6. Auto Layout Basics
Auto Layout is Figma's most powerful feature. It automatically arranges layers inside a frame — like a stack. Add a new item, and everything shifts to make room. Change the spacing, and everything adjusts. It's the foundation of every modern UI design workflow.
What Auto Layout does
- Arranges layers in a row (horizontal) or column (vertical)
- Adds consistent spacing between items (Gap)
- Adds consistent padding around the edges
- Automatically resizes the container when you add or remove items
How to activate Auto Layout
- Select a frame on your canvas (remember — only frames can have Auto Layout)
- Press Shift + A on your keyboard (or click the + Auto Layout button in the right panel)
- The frame now shows Auto Layout controls in the right panel: Direction, Gap, Padding, Alignment
- You'll also see blue/pink shaded zones inside the frame — these show the padding areas
Tip
You can also wrap any selection of layers in Auto Layout. Select multiple layers (shapes, text, frames), press Shift + A, and Figma creates a new Auto Layout frame around them automatically.
The three key settings
1. Direction
- Horizontal (→) — items sit side by side, left to right
- Vertical (↓) — items stack top to bottom
- Click the direction icon in the right panel to toggle between them
2. Gap (spacing between items)
- Type a number in the Gap field (e.g. 8, 12, 16)

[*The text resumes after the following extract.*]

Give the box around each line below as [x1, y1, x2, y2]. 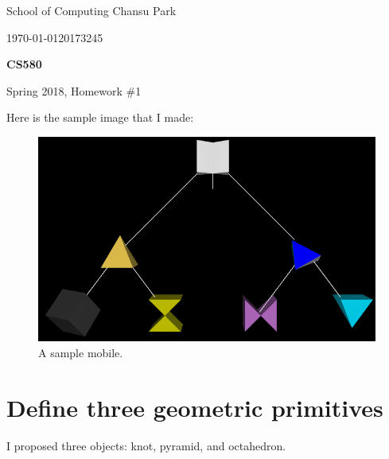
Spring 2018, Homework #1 [6, 82, 142, 99]
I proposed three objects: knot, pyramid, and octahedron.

- This sets the space between each item inside the frame
- All gaps are the same — you can't have different gaps between different pairs
3. Padding (space around the edges)
- Type numbers in the Padding fields (top, right, bottom, left)
- By default, all sides are linked — click the link icon to set different values per side
- Padding pushes items inward so they don't touch the edge of the frame
Try it: build a simple button
- Press F and draw a small frame
- Press T and type "Click Me"
- Select both the frame and the text, then press Shift + A
- Set Padding to 12 (all sides) — the frame hugs the text with space around it
- Set Corner radius to 8 on the frame (under Appearance)
- Give the frame a fill color — blue, for example
- Now duplicate the button (Ctrl + D). Change one button's text — notice the frame auto-resizes
That's the magic of Auto Layout. The button frame automatically hugs the text — longer text makes a wider button, shorter text makes a narrower button. No manual resizing needed.
What's next
Once you understand these basics, Chapter 2 dives much deeper into Auto Layout: Hug vs Fixed vs Fill, nested layouts, Space Between alignment, and building real components.
Key takeaway
Think of Auto Layout as "set it and forget it." You set the direction, gap, and padding — then you just add and remove items, and Figma handles the positioning automatically. This saves you hours of manual alignment.